由于取消只是一个例外,所有的资源都使用常用的方法来关闭。 如果你需要做一些各类使用超时的特别的额外操作,可以使用类似 withTimeoutwithTimeoutOrNull 函数,并把这些会超时的代码包装在 try {...} catch (e: TimeoutCancellationException) {...} 代码块中,而 withTimeoutOrNull 通过返回 null 来进行超时操作,从而替代抛出一个异常:

import kotlinx.coroutines.*

fun main() = runBlocking {
//sampleStart
    val result = withTimeoutOrNull(1300L) {
        repeat(1000) { i ->
            println("I'm sleeping $i ...")
            delay(500L)
        }
        "Done" // 在它运行得到结果之前取消它
    }
    println("Result is $result")
//sampleEnd
}

可以在这里获取完整代码。

运行这段代码时不再抛出异常:

I'm sleeping 0 ...
I'm sleeping 1 ...
I'm sleeping 2 ...
Result is null

Asynchronous timeout and resources

The timeout event in withTimeout is asynchronous with respect to the code running in its block and may happen at any time, even right before the return from inside of the timeout block. Keep this in mind if you open or acquire some resource inside the block that needs closing or release outside of the block.

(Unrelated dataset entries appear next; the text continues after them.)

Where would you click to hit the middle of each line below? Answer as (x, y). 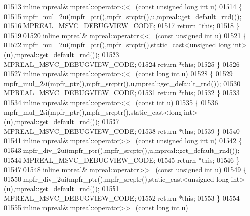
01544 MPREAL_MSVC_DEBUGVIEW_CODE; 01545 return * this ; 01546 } (122, 160)
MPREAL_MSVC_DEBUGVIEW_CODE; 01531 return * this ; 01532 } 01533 (122, 93)
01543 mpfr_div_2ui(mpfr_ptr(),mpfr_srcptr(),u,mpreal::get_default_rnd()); (122, 150)
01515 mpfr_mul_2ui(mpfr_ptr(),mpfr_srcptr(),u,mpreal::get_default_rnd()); (123, 16)
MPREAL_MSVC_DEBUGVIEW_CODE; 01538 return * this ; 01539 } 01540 (122, 131)
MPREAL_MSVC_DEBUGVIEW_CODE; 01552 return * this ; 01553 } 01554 (122, 198)
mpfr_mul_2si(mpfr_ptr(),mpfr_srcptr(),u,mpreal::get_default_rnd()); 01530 (122, 83)
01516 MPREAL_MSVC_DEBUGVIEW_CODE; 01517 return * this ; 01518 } (122, 26)
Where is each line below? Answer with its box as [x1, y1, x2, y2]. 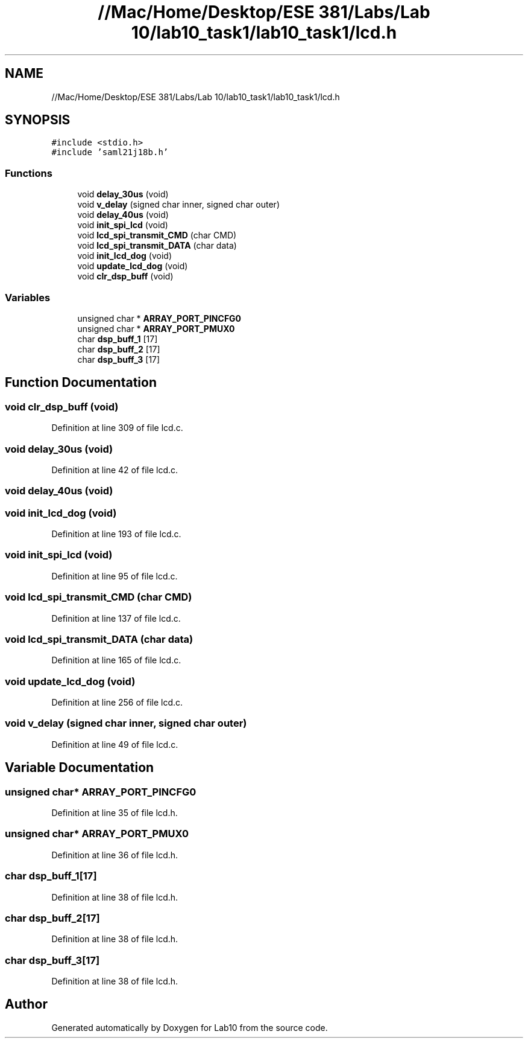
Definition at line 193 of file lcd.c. [51, 529, 181, 540]
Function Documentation [5, 375, 157, 391]
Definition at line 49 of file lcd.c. [51, 739, 178, 750]
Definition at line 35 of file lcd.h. [51, 808, 178, 818]
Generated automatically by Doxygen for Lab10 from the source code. [51, 1022, 328, 1033]
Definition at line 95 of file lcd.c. [51, 570, 178, 581]
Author [5, 997, 48, 1012]
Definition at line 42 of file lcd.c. [51, 464, 178, 475]
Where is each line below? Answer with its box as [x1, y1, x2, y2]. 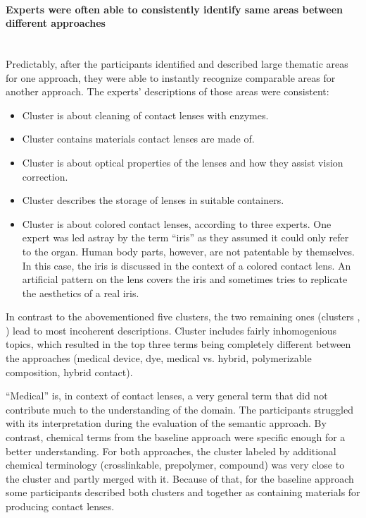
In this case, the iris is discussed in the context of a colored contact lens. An [22, 258, 351, 272]
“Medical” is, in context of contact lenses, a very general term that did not [6, 388, 328, 403]
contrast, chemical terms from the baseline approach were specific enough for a [6, 430, 346, 445]
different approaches [6, 16, 106, 30]
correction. [22, 169, 68, 183]
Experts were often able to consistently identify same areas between [6, 1, 343, 16]
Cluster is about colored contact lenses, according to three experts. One [22, 216, 332, 231]
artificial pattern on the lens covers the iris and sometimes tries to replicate [22, 272, 348, 287]
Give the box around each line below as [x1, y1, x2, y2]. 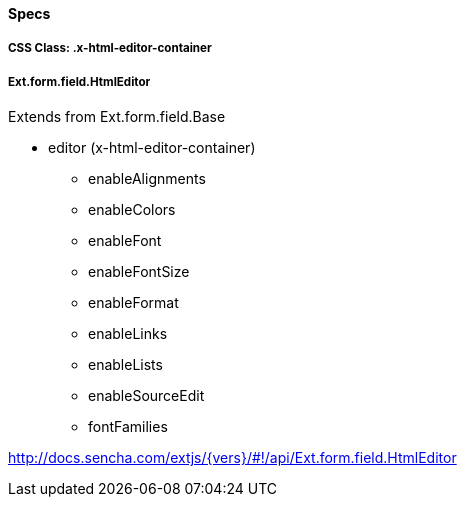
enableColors [88, 201, 176, 219]
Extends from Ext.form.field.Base [8, 108, 226, 126]
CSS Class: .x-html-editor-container [8, 41, 212, 56]
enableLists [88, 356, 163, 374]
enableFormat [88, 294, 179, 312]
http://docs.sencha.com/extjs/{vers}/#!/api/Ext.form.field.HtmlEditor [8, 449, 457, 467]
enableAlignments [88, 170, 206, 188]
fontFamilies [88, 418, 168, 436]
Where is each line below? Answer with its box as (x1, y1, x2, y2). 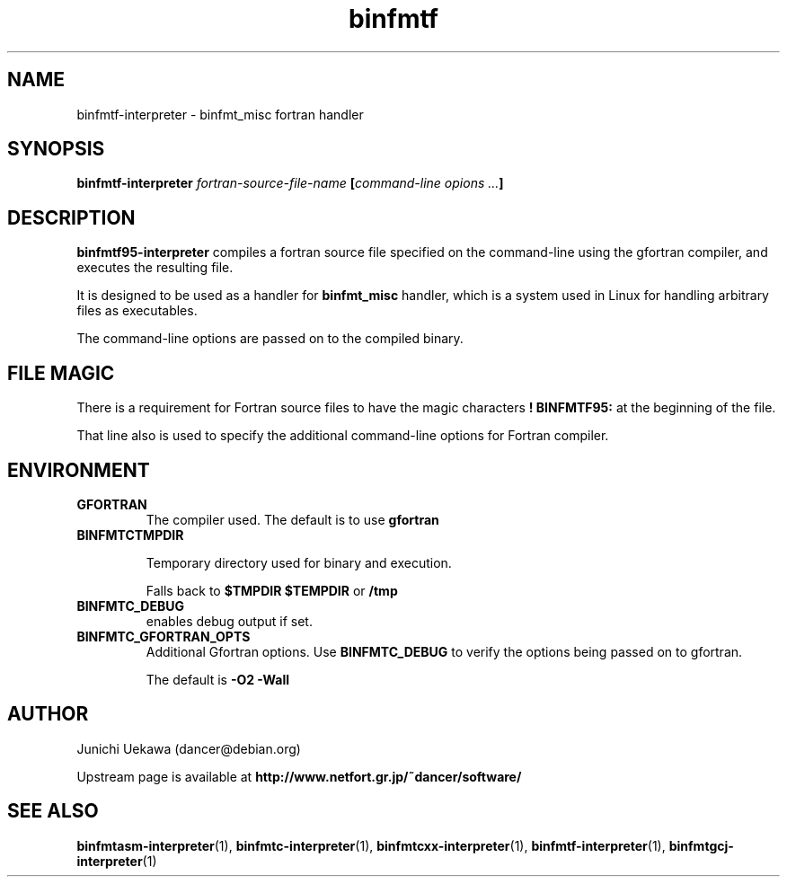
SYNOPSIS (7, 137, 105, 161)
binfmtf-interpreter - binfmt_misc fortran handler (76, 106, 364, 122)
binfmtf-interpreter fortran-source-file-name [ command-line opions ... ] (76, 175, 504, 191)
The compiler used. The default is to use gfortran (146, 511, 439, 527)
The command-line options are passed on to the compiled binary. (76, 331, 464, 347)
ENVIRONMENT (7, 458, 150, 482)
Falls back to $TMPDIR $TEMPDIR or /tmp (146, 582, 398, 598)
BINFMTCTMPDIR (76, 526, 184, 543)
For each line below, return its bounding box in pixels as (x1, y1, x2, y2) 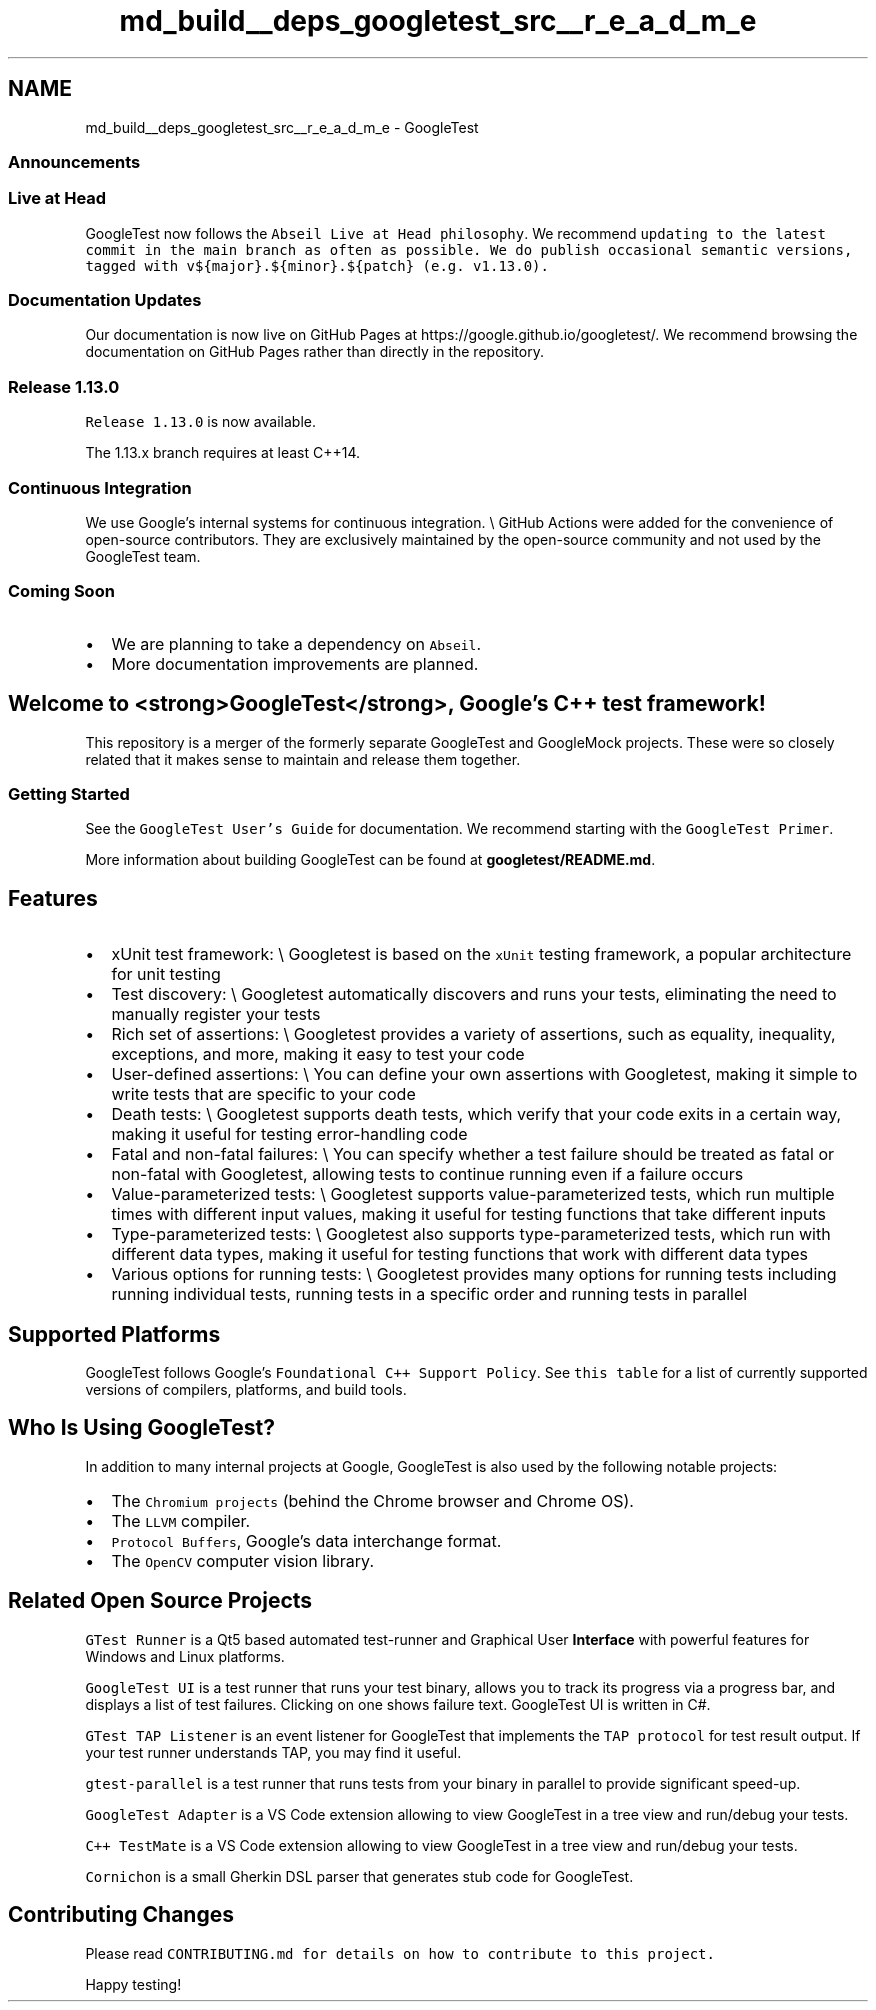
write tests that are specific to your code (111, 1084, 416, 1105)
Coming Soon (8, 581, 115, 602)
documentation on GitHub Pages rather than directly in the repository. (85, 343, 544, 361)
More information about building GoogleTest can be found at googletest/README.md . (85, 851, 656, 869)
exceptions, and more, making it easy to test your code (111, 1044, 525, 1065)
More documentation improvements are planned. (111, 653, 479, 674)
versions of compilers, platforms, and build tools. (85, 1381, 407, 1398)
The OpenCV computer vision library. (111, 1550, 375, 1571)
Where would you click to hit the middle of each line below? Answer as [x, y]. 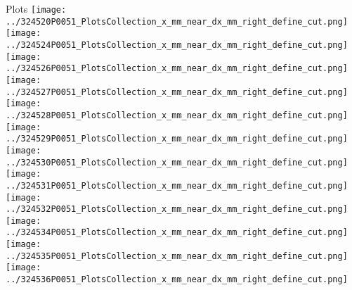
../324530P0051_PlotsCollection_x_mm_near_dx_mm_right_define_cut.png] [177, 162]
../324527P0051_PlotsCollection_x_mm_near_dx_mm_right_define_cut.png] [177, 92]
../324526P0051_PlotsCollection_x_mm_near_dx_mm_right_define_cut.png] [177, 69]
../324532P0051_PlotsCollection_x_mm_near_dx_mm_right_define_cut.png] [177, 209]
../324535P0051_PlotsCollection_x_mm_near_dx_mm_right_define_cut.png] [177, 256]
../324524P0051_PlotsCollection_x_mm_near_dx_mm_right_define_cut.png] [177, 45]
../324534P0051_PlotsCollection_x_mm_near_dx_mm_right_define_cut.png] [177, 233]
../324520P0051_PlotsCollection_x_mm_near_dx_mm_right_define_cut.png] [177, 21]
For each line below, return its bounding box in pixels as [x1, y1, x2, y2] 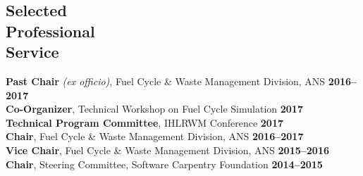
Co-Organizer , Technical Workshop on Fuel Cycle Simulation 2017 [6, 101, 303, 116]
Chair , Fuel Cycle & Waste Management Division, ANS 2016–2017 [6, 129, 304, 144]
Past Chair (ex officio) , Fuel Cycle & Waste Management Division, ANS [6, 73, 326, 88]
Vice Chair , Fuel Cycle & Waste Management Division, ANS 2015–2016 [6, 142, 329, 157]
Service [6, 41, 59, 63]
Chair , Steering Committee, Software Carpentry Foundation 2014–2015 [6, 156, 323, 171]
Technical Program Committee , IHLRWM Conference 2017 [6, 115, 284, 130]
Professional [6, 20, 95, 42]
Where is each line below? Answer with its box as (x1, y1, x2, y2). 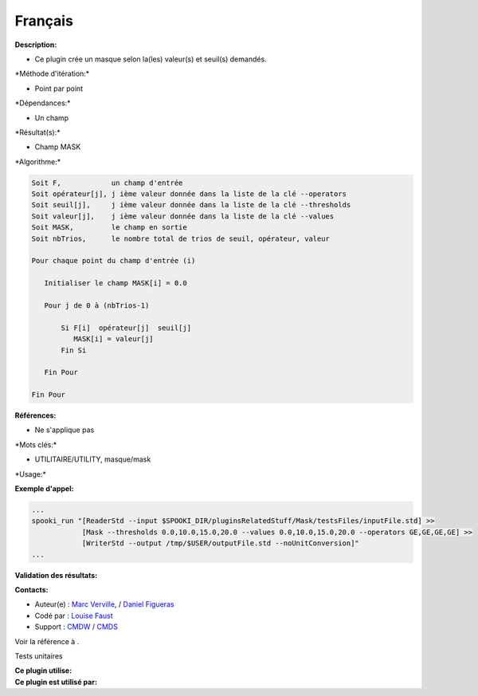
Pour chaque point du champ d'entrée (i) (31, 256, 196, 265)
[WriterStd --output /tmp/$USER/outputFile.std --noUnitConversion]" (81, 539, 360, 548)
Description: (14, 40, 57, 49)
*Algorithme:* (14, 156, 61, 167)
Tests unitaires (14, 651, 63, 661)
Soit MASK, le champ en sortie (31, 223, 187, 232)
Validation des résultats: (14, 570, 98, 580)
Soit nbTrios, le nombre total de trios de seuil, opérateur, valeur (31, 234, 331, 243)
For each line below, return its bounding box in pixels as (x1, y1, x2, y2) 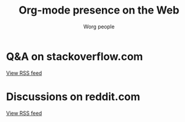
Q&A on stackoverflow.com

For example, here we imitate a closeable resource with the Resource class that simply keeps track of how many times it was created by incrementing the acquired counter and decrementing the counter in its close function. Now let us create a lot of coroutines, each of which creates a Resource at the end of the withTimeout block and releases the resource outside the block. We add a small delay so that it is more likely that the timeout occurs right when the withTimeout block is already finished, which will cause a resource leak.

import kotlinx.coroutines.*

//sampleStart
var acquired = 0

class Resource {
    init { acquired++ } // Acquire the resource
    fun close() { acquired-- } // Release the resource
}

fun main() {
    runBlocking {
        repeat(10_000) { // Launch 10K coroutines
            launch { 
                val resource = withTimeout(60) { // Timeout of 60 ms
                    delay(50) // Delay for 50 ms
                    Resource() // Acquire a resource and return it from withTimeout block     
                }
                resource.close() // Release the resource
            }
        }
    }
    // Outside of runBlocking all coroutines have completed
    println(acquired) // Print the number of resources still acquired
}
//sampleEnd

You can get the full code here.

If you run the above code, you'll see that it does not always print zero, though it may depend on the timings of your machine. You may need to tweak the timeout in this example to actually see non-zero values.

Note that incrementing and decrementing acquired counter here from 10K coroutines is completely thread-safe, since it always happens from the same thread, the one used by runBlocking. More on that will be explained in the chapter on coroutine context.

To work around this problem you can store a reference to the resource in a variable instead of returning it from the withTimeout block.

import kotlinx.coroutines.*

var acquired = 0

class Resource {
    init { acquired++ } // Acquire the resource
    fun close() { acquired-- } // Release the resource
}

fun main() {
//sampleStart
    runBlocking {
        repeat(10_000) { // Launch 10K coroutines
            launch { 
                var resource: Resource? = null // Not acquired yet
                try {
                    withTimeout(60) { // Timeout of 60 ms
                        delay(50) // Delay for 50 ms
                        resource = Resource() // Store a resource to the variable if acquired      
                    }
                    // We can do something else with the resource here
                } finally {  
                    resource?.close() // Release the resource if it was acquired
                }
            }
        }
    }
    // Outside of runBlocking all coroutines have completed
    println(acquired) // Print the number of resources still acquired
//sampleEnd
}

You can get the full code here.

This example always prints zero. Resources do not leak.